Nested CV for Unbiased Hyperparameter Tuning

python

from sklearn.model_selection import GridSearchCV, cross_val_score
 
inner_cv = KFold(n_splits=3, shuffle=True, random_state=1)
outer_cv = KFold(n_splits=5, shuffle=True, random_state=2)
 
param_grid = {'alpha': [0.01, 0.1, 1.0, 10.0, 100.0]}
gs = GridSearchCV(Ridge(), param_grid=param_grid, cv=inner_cv)
 
# Outer CV gives unbiased estimate of model-with-tuning performance
nested_score = cross_val_score(gs, X, y, cv=outer_cv, scoring='r2')
print(f"Nested CV R²: {nested_score.mean():.4f}")  # Unbiased
 
# Without nesting: optimistic by ~0.5–3% depending on dataset
flat_score = cross_val_score(Ridge(alpha=1.0), X, y, cv=outer_cv, scoring='r2')
print(f"Flat CV R²: {flat_score.mean():.4f}")

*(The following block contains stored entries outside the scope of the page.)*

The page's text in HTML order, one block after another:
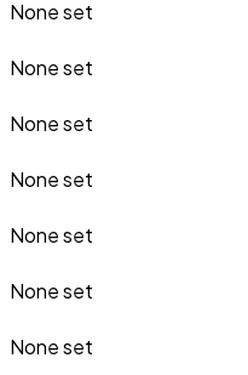
None set
None set
None set
None set
None set
None set
None set
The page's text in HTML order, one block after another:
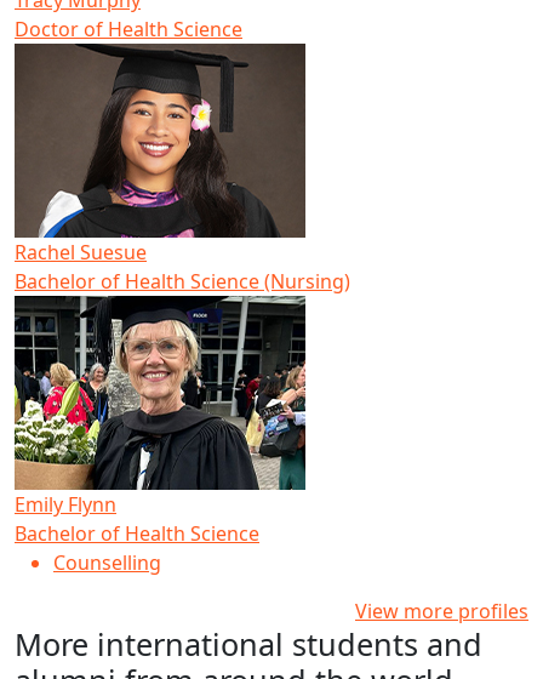
Doctor of Health Science
Rachel Suesue
Bachelor of Health Science (Nursing)
Emily Flynn
Bachelor of Health Science
Counselling
View more profiles
More international students and
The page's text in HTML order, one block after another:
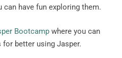
have fun exploring them.
Bootcamp where you can
better using Jasper.
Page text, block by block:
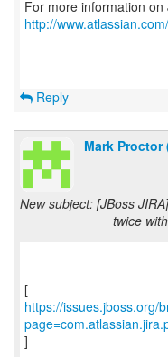
For more information on
http://
Reply
Mark Proctor
New subject: [JBoss
twice
https://issues.jboss.org/
]
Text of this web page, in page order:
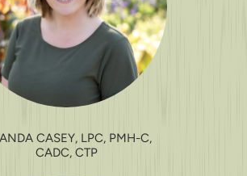
CASEY, LPC, PMH-C,
CADC, CTP
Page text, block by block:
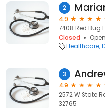
2
4.9
7408 Red Bug
Closed
Healthcare
3
4.9
2572 W State
32765
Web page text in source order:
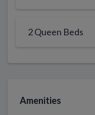
2 Queen Beds
Amenities

The inner loop tunes hyperparameters; the outer loop measures generalization. Grid search works here because alpha is a single 1D parameter with 5 values. Once you have 4+ parameters or log-scale ranges, replace the inner GridSearchCV with Optuna.

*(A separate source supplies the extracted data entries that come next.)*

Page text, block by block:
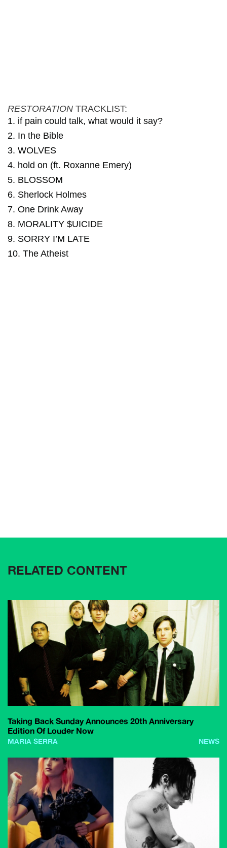
RESTORATION TRACKLIST:
1. if pain could talk, what would it say?
2. In the Bible
3. WOLVES
4. hold on (ft. Roxanne Emery)
5. BLOSSOM
6. Sherlock Holmes
7. One Drink Away
8. MORALITY $UICIDE
9. SORRY I’M LATE
10. The Atheist
RELATED CONTENT
Taking Back Sunday Announces 20th Anniversary
Edition Of Louder Now
MARIA SERRA NEWS
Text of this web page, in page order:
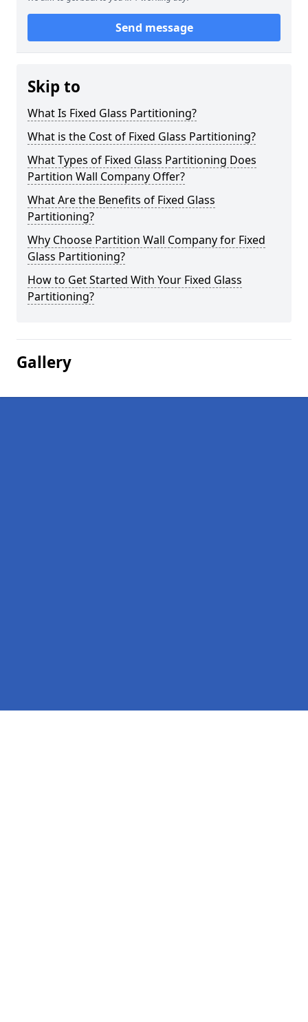
Send message
Skip to
What Is Fixed Glass Partitioning?
What is the Cost of Fixed Glass Partitioning?
What Types of Fixed Glass Partitioning Does
Partition Wall Company Offer?
What Are the Benefits of Fixed Glass
Partitioning?
Why Choose Partition Wall Company for Fixed
Glass Partitioning?
How to Get Started With Your Fixed Glass
Partitioning?
Gallery
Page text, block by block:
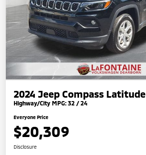
2024 Jeep Compass Latitude
Highway/City MPG: 32 / 24
Everyone Price
$20,309
Disclosure
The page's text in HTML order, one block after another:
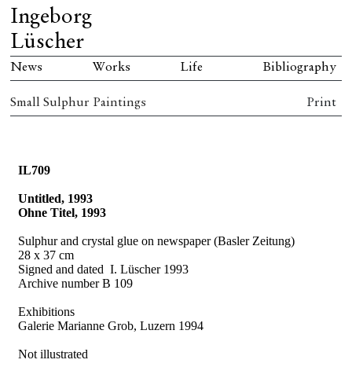
Ingeborg
Lüscher
News Works Life Bibliography
Small Sulphur Paintings Print
IL709
Untitled, 1993
Ohne Titel, 1993
Sulphur and crystal glue on newspaper (Basler Zeitung)
28 x 37 cm
Signed and dated I. Lüscher 1993
Archive number B 109
Exhibitions
Galerie Marianne Grob, Luzern 1994
Not illustrated
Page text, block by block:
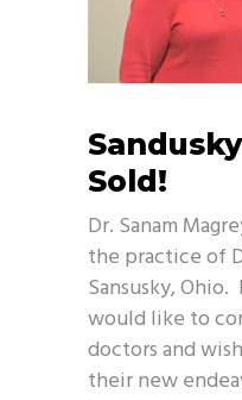
Sold!
Dr. Sanam
the practice of
Sansusky,
would like to
doctors and
their new
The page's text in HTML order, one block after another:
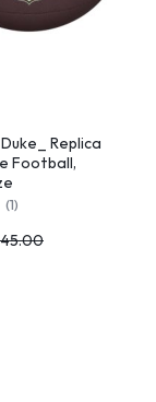
Replica
Football,
(1)
45.00
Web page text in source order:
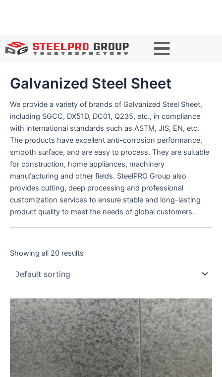
e
c
h
Galvanized Steel Sheet
We provide a variety of brands of Galvanized Steel Sheet,
including SGCC, DX51D, DC01, Q235, etc., in compliance
with international standards such as ASTM, JIS, EN, etc.
The products have excellent anti-corrosion performance,
smooth surface, and are easy to process. They are suitable
for construction, home appliances, machinery
manufacturing and other fields. SteelPRO Group also
provides cutting, deep processing and professional
customization services to ensure stable and long-lasting
product quality to meet the needs of global customers.
Showing all 20 results
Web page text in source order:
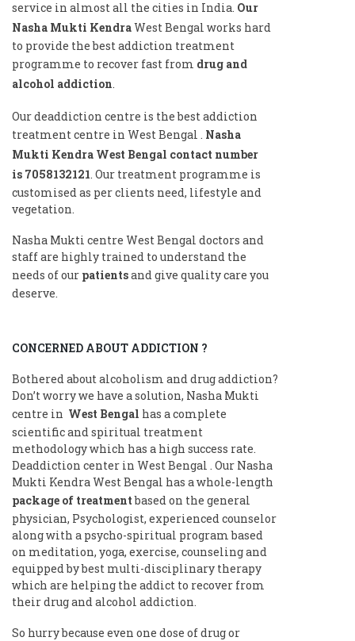
service in almost all the cities in India. Our
Nasha Mukti KendraWest Bengal works hard
to provide the best addiction treatment
programme to recover fast from drug and
alcohol addiction.
Our deaddiction centre is the best addiction
treatment centre in West Bengal . Nasha
Mukti Kendra West Bengal contact number
is 7058132121. Our treatment programme is
customised as per clients need, lifestyle and
vegetation.
Nasha Mukti centre West Bengal doctors and
staff are highly trained to understand the
needs of our patientsand give quality care you
deserve.
CONCERNED ABOUT ADDICTION ?
Bothered about alcoholism and drug addiction?
Don’t worry we have a solution, Nasha Mukti
centre in West Bengal has a complete
scientific and spiritual treatment
methodology which has a high success rate.
Deaddiction center in West Bengal . Our Nasha
Mukti Kendra West Bengal has a whole-length
package of treatmentbased on the general
physician, Psychologist, experienced counselor
along with a psycho-spiritual program based
on meditation, yoga, exercise, counseling and
equipped by best multi-disciplinary therapy
which are helping the addict to recover from
their drug and alcohol addiction.
So hurry because even one dose of drug or

Hyperparameter Tuning with Optuna

Optuna replaces GridSearchCV while fitting naturally inside the same nested-CV structure. Each trial is a function call that proposes a configuration, evaluates it with inner CV, and returns the score. Optuna's TPE sampler then uses that result to guide the next proposal.

python

import optuna
from sklearn.ensemble import GradientBoostingRegressor
from sklearn.model_selection import KFold, cross_val_score
 
optuna.logging.set_verbosity(optuna.logging.WARNING)
 
def objective(trial):
    # Define the search space — mixed types, log scale, conditional params
    params = {
        'n_estimators':    trial.suggest_int('n_estimators', 50, 500),
        'max_depth':       trial.suggest_int('max_depth', 2, 8),
        'learning_rate':   trial.suggest_float('learning_rate', 1e-3, 0.3, log=True),
        'min_samples_leaf': trial.suggest_int('min_samples_leaf', 1, 20),
        'subsample':       trial.suggest_float('subsample', 0.5, 1.0),
        'max_features':    trial.suggest_categorical('max_features', ['sqrt', 'log2', None]),
    }
    model = GradientBoostingRegressor(**params, random_state=42)
    inner_cv = KFold(n_splits=5, shuffle=True, random_state=42)
    scores = cross_val_score(
        model, X_trainval, y_trainval,
        cv=inner_cv, scoring='r2', n_jobs=-1,
    )
    return scores.mean()
 
study = optuna.create_study(
    direction='maximize',
    sampler=optuna.samplers.TPESampler(seed=42),
)
study.optimize(objective, n_trials=100)
 
print(f"Best CV R²: {study.best_value:.4f}")
print(f"Best params:")
for k, v in study.best_params.items():
    print(f"  {k}: {v}")

Best CV R²: 0.8317
Best params:
  n_estimators: 387
  max_depth: 5
  learning_rate: 0.0412
  min_samples_leaf: 3
  subsample: 0.82
  max_features: None

This beats the hand-picked n_estimators=200 baseline (0.793) by ~4% with zero manual iteration. The key improvement comes from the learning_rate/n_estimators trade-off — Optuna discovers that more trees at a lower rate generalizes better than fewer trees at the default rate.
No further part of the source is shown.